Status meeting, March 23rd, 2012

Summary of Discussion with John A.

See notes at: Phone meeting with John Apostolakis 3/22/2012

Result from performance evaluation of CUDA code (Soon)

Compare the GPU and CPU of fields extrapolation and one step RK on various layout of block/grid.

Also compare with 100 times more/repeated work. Factor 10 improvements with 1 times. Factor 160 improvement with 100 times.

Jim: What was the bandwidth obtained.

Moving up takes longer than moving down (from the GPU). Testing on 1000 or 10,000 tracks (6 or 7 floats).
down was the same.

If doing 'just' the RK ... the speed improvement goes down.

Marc: question about memory bandwidth (.6 ms of 10000*6*sizeof(double) -> 1.2Gb and up 2Gb for 100,000 tracks)

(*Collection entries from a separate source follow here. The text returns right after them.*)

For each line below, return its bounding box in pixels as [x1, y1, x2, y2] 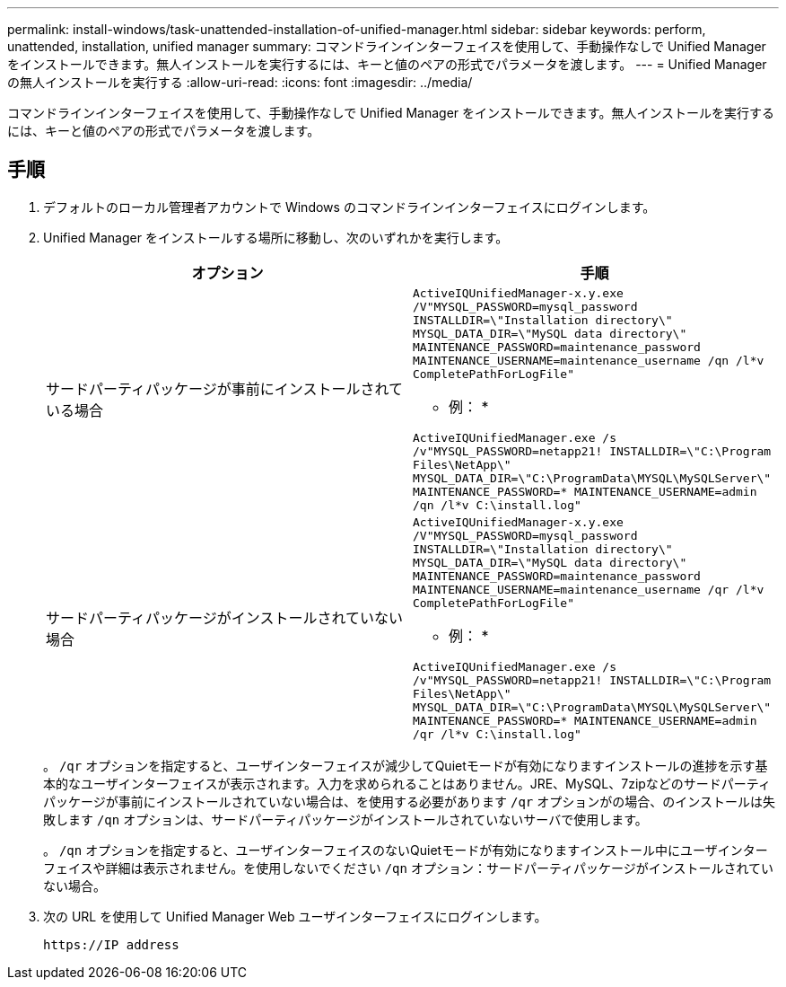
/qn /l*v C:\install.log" [413, 498, 581, 512]
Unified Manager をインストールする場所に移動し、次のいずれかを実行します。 [43, 229, 509, 245]
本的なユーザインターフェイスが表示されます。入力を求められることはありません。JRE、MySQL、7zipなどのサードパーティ [43, 775, 772, 791]
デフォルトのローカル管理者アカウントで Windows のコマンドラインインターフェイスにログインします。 [43, 198, 656, 215]
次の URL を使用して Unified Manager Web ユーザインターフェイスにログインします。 [43, 908, 547, 924]
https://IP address [43, 937, 179, 952]
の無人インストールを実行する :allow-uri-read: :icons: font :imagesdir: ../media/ [7, 75, 473, 90]
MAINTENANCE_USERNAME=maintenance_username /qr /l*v [413, 582, 764, 596]
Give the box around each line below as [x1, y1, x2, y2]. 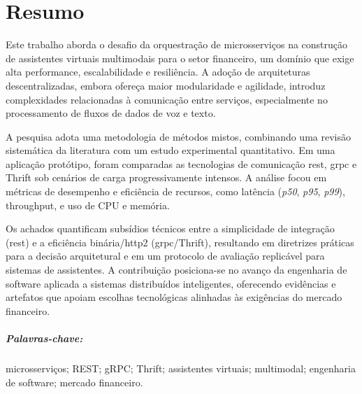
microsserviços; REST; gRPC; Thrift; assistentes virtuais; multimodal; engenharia [6, 360, 356, 375]
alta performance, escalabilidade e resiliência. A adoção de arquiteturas [6, 64, 310, 79]
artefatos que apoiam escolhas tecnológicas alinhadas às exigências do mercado [6, 290, 342, 304]
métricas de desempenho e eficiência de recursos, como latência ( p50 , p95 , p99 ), [6, 184, 345, 199]
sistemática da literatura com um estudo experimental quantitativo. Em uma [6, 143, 335, 157]
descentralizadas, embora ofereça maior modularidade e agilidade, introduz [6, 78, 326, 92]
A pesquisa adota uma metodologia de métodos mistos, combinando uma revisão [6, 129, 351, 143]
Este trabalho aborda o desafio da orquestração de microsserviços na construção [6, 37, 348, 52]
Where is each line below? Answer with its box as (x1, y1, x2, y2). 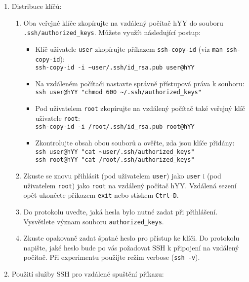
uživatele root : (35, 112, 80, 123)
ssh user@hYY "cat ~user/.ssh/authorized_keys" (35, 148, 195, 155)
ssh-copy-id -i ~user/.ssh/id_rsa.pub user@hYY (35, 64, 195, 71)
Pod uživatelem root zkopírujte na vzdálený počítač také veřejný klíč (35, 103, 245, 113)
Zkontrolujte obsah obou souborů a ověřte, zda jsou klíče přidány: (35, 138, 235, 148)
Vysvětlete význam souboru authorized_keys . (23, 216, 164, 226)
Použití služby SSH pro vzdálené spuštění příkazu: (11, 269, 164, 279)
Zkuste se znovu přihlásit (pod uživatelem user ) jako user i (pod (23, 170, 221, 180)
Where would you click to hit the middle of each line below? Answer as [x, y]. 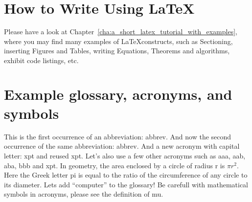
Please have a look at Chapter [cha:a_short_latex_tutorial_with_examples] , [121, 32]
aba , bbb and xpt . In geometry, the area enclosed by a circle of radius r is [115, 165]
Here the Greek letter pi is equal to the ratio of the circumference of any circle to [126, 175]
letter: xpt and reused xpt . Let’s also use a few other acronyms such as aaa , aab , [125, 156]
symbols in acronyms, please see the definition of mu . [84, 194]
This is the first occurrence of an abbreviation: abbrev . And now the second [118, 136]
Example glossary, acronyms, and [118, 94]
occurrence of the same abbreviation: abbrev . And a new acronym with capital [122, 146]
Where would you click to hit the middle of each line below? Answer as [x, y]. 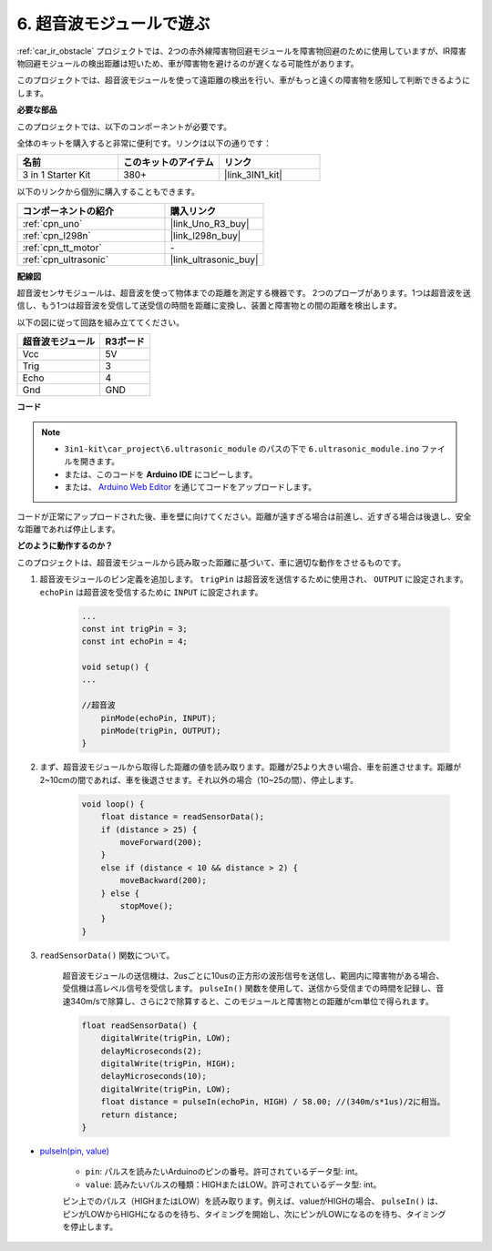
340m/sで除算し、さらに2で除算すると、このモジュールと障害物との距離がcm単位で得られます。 [251, 1001]
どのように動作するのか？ [65, 545]
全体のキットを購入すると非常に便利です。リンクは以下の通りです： [144, 143]
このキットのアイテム [169, 162]
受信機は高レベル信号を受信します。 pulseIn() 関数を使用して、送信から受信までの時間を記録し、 [249, 989]
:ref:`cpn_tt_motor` [62, 248]
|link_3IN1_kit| [253, 175]
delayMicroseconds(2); [151, 1051]
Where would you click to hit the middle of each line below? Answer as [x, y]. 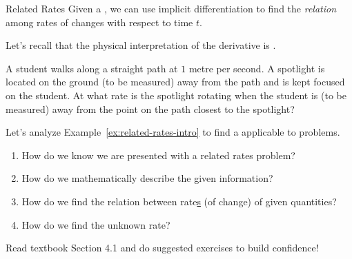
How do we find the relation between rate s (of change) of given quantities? [179, 201]
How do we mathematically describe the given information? [147, 178]
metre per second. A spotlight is [257, 68]
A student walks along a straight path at [92, 68]
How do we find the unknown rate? [96, 224]
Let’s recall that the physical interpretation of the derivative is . [141, 45]
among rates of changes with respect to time [99, 22]
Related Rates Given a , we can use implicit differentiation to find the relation [171, 8]
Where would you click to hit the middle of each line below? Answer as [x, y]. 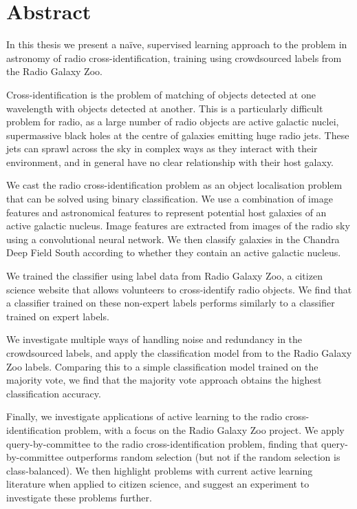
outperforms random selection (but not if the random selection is [203, 457]
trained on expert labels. [58, 316]
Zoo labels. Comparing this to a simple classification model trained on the [162, 366]
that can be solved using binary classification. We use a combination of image [170, 199]
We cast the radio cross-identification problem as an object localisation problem [174, 185]
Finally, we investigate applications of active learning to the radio [144, 416]
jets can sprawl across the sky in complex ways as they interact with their [162, 148]
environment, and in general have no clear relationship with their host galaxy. [170, 162]
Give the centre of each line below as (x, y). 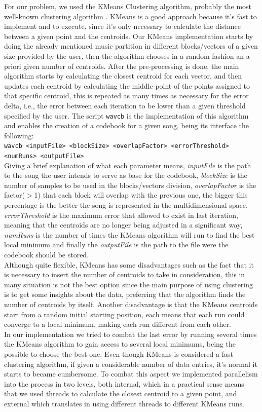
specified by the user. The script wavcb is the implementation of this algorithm (126, 115)
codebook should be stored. (47, 255)
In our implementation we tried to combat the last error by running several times (130, 334)
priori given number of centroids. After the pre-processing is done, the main (122, 66)
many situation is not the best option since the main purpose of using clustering (129, 284)
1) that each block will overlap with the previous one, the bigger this (141, 195)
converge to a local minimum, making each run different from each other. (118, 324)
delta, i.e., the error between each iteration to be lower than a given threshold (125, 105)
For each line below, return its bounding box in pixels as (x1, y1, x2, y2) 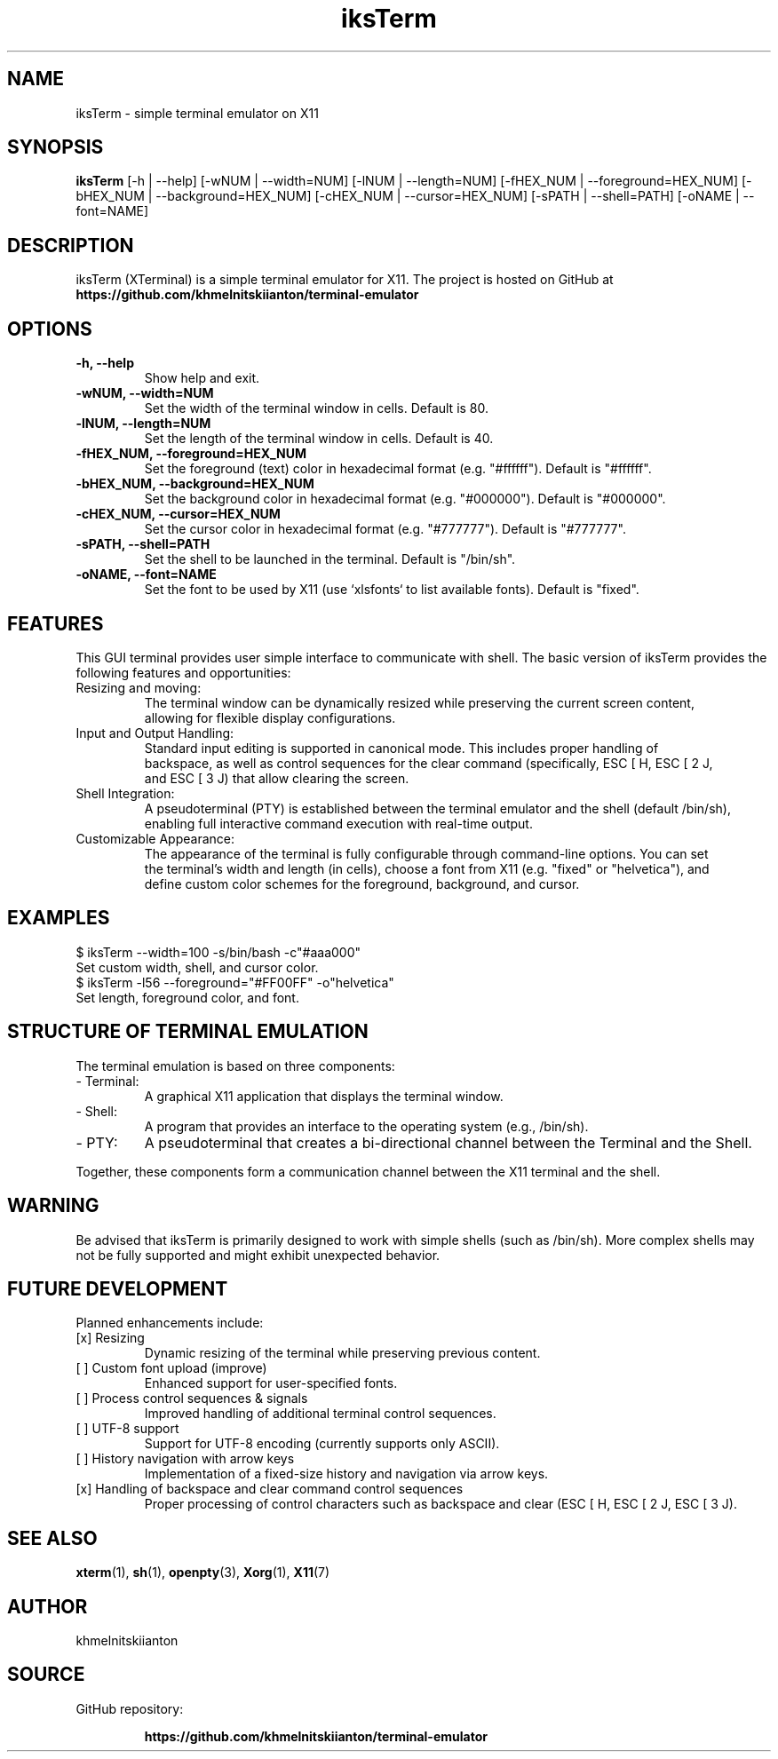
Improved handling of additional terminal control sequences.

Also tried zero copy technique: poor performance. Page lock memory also does not help (worst performance).

Update on use of texture memory for magnetic field interpolation (Philippe)

... results ...

Need a bit more understanding why the 'single thread' GPU is 3 times slower than expected.
Calculate the number of GPU cores actually.

Action Items for Philippe:
Run 2 kernels in parallel ... expand to more of Rudge Kunta.
Marc would like a sample 1000 lookups.
Check inclusive of the memory copies.